In the avatar image editing region 610, an avatar image corresponding to an original speaker is edited. The avatar image editing region 610 has a selection region 611 for selecting each face part such as hair, a face (contour of the face), eyes, and a mouth and an avatar image display region 612 for displaying an avatar image created by combining each selected face part. In the selection region 611, each face part can be sequentially switched by clicking or touching left and right cursors.

An avatar image a created in the avatar image editing region 610 is input to the avatar speaker feature value extractor 101 of the voice quality conversion device 100, and the speaker feature value d_avataris extracted by the avatar encoder E_avatarincluding a learned model.

In the voice setting region 620, an input operation for setting a voice quality of a voice of an avatar is performed. First, in the voice setting region 620, an operation of selecting a voice file of an original speaker to be used for individualizing a voice of an avatar image is performed. The voice file for individualizing a voice quality can be acquired by using a voice recording function of the edge device. The speaker can record utterance by pressing a record button in the voice setting region 620. Further, a voice file already recorded in a local memory in the edge device can be selected for individualizing the voice quality. Then, when a reproduction button is pressed, the selected voice file can be reproduced to confirm the voice to be used for individualizing the voice quality.

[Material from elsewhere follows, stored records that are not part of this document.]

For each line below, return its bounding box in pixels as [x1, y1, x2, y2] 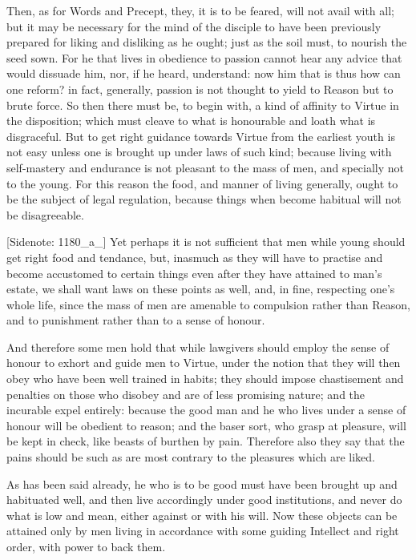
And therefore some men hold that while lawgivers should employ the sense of [6, 338, 390, 355]
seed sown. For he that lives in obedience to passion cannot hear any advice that [6, 49, 402, 66]
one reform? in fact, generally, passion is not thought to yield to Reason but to [6, 80, 394, 97]
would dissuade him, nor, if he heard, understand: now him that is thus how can [6, 65, 401, 82]
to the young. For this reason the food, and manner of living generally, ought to [6, 175, 398, 191]
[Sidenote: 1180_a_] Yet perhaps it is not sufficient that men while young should [6, 233, 406, 250]
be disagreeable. [6, 206, 84, 223]
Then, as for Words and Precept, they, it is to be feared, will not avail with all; [6, 2, 394, 18]
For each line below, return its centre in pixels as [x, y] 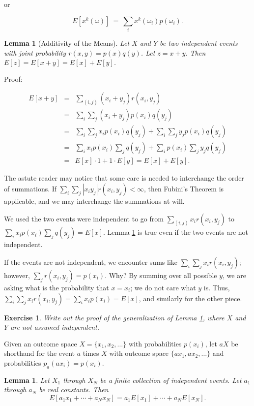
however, [17, 275]
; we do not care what [163, 287]
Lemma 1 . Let [27, 380]
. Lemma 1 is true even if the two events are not [176, 232]
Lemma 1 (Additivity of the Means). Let [67, 43]
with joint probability [35, 52]
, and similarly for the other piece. [190, 298]
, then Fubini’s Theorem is [184, 188]
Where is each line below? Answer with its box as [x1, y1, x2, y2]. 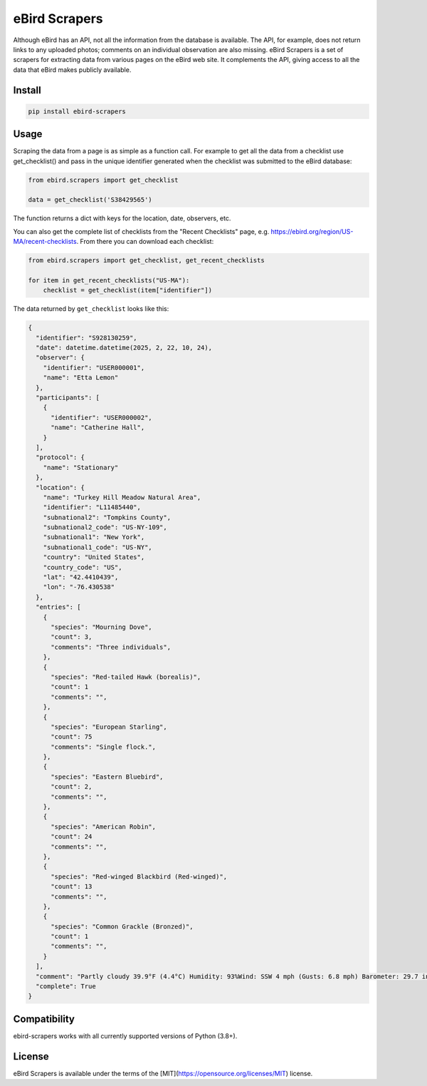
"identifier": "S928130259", [36, 334, 138, 342]
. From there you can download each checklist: [76, 237, 214, 246]
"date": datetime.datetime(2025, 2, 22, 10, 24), [36, 344, 213, 352]
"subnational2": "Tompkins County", [43, 513, 171, 521]
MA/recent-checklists [13, 237, 78, 246]
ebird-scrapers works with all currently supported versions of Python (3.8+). [13, 1031, 238, 1040]
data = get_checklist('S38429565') [28, 196, 152, 204]
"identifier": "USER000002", [51, 414, 152, 421]
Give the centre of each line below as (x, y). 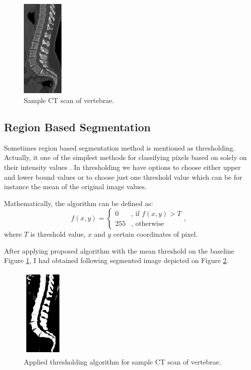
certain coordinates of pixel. (156, 234)
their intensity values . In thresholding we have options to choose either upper (123, 167)
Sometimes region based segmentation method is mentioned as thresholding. (120, 147)
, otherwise (148, 224)
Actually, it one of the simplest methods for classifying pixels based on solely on (125, 157)
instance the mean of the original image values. (75, 186)
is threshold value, (58, 234)
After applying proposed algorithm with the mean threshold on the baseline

A voice x specified by recording or selecting a file in this manner is input to the speaker feature value extractor 102 of the voice quality conversion device 100, and the speaker feature value d_speechis extracted by the encoder E_speechincluding a learned model.

Subsequently, in the voice setting region 620, an intensity of individualizing the voice quality of the voice of the avatar image to the voice quality of the speaker can be specified by adjusting a slider bar according to the user's preference. When a knob that is an input element is slid in a direction of “strong” on the slider bar, the voice quality estimated from the avatar image can be changed to be closer to the original speaker. Conversely, when the knob is slid in a direction of “weak” on the slider bar, the voice quality estimated from the avatar image can be changed to be farther from the original speaker. The adjustment using the slider bar corresponds to the adjustment of the value γ representing the mixing ratio of the original speaker feature value described in the above section B-4.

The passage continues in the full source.